ABOUT THIS EXERCISE =>
Your copy should match the records below exactly, except for the pictures.

SUPPLIED MATERIAL =>
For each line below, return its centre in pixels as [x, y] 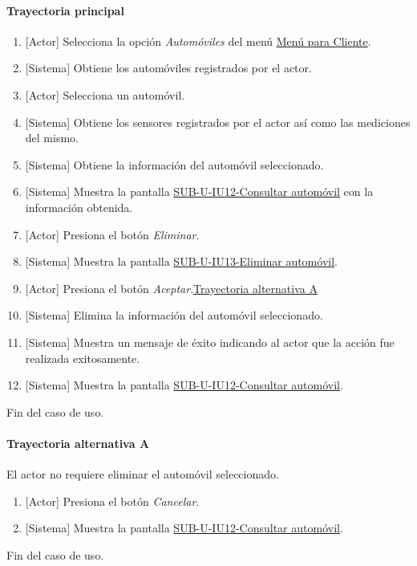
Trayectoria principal [65, 10]
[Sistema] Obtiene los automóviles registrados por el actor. [168, 68]
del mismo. [52, 138]
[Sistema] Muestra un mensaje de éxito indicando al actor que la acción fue [210, 342]
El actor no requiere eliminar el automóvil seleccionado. [143, 474]
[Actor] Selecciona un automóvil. [105, 94]
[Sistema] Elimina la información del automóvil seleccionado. [174, 315]
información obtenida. [79, 207]
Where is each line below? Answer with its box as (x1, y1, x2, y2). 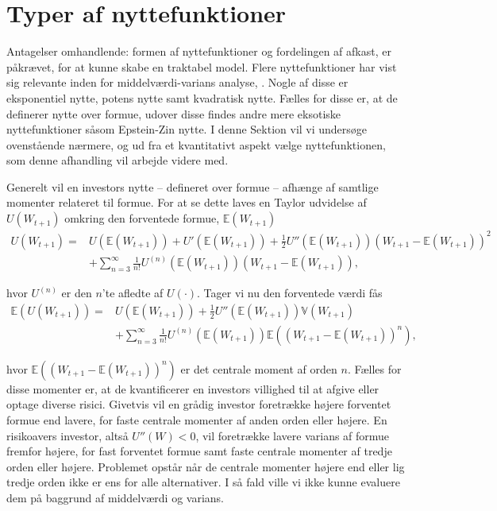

EXERCISE OUTPUT =>
For each line below, return its centre in pixels as [x, y] 
Trayectoria principal [65, 10]
[Sistema] Obtiene los automóviles registrados por el actor. [168, 68]
del mismo. [52, 138]
[Sistema] Muestra un mensaje de éxito indicando al actor que la acción fue [210, 342]
El actor no requiere eliminar el automóvil seleccionado. [143, 474]
[Actor] Selecciona un automóvil. [105, 94]
[Sistema] Elimina la información del automóvil seleccionado. [174, 315]
información obtenida. [79, 207]
Where is each line below? Answer with its box as (x1, y1, x2, y2). 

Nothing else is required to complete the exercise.